Technology serves business, so I don't talk about technology here, but from the perspective of users To explain the reasons, I have considered eight aspects, each of which is personally experienced by the author. Of course, no exhaustive method can prove absolutely correct, but I hope it can arouse thinking.

1. Resource application - from month to day, the same day whispers.

Since the enterprise has three resource pools of big data MPP, HADOOP, and stream processing, tenants are basically what they see is what they get. The company even provided a resource package for the convenience of application. We applied for a resource call package. This resource application model provides a basic guarantee for flexible and open data to the outside world. Within half a year, internal and external tenants have opened more than 100 (previously. It may be called a data mart), in retrospect, without this capability, the company's external realization is basically impossible.

Whether it is Alibaba Cloud or AWS, it is the same routine, but why should companies do it themselves, because larger companies are a huge market within themselves and have various application requirements, from data, security, interface, technology and other aspects In other words, they are not suitable for external platforms.

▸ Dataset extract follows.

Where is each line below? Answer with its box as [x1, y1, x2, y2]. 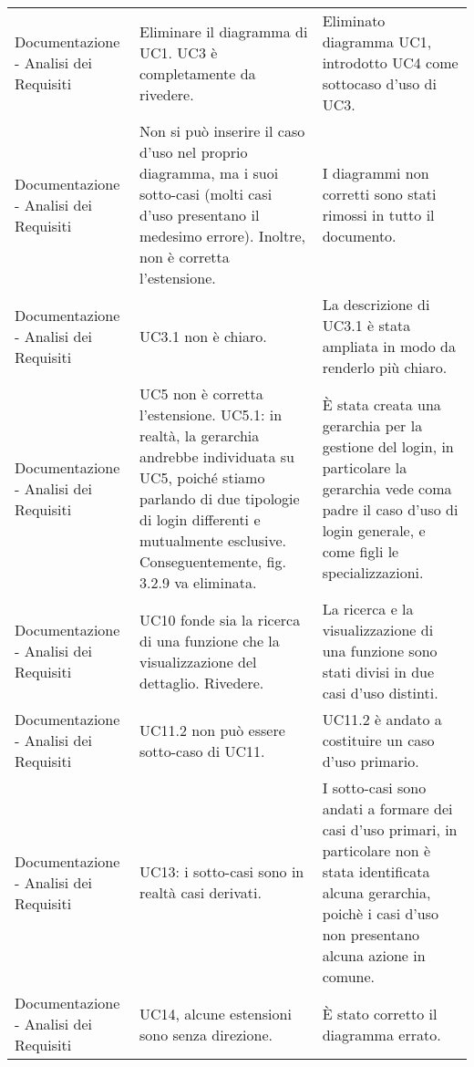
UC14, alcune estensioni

In the minicomputer stage of traditional BI, there is no concept of resource pools. Resource declarations are calculated based on the number of hardware units. You need to apply for a budget in advance. Even if the hardware is in place, the integration time is too long. The Taiwan 570 was divided into 12 partitions, which took more than a month, and the efficiency was not the same.

Big Data The system has completely exploded traditional BI in various aspects such as resource granularity, application speed, and dynamic expansion of resources. It has incomparable advantages in rapid business deployment, laying a good foundation for business innovation. If you have done DB2 project integration, and every time involves planning, partitioning, partitioning, installation, etc., you will know what waiting is.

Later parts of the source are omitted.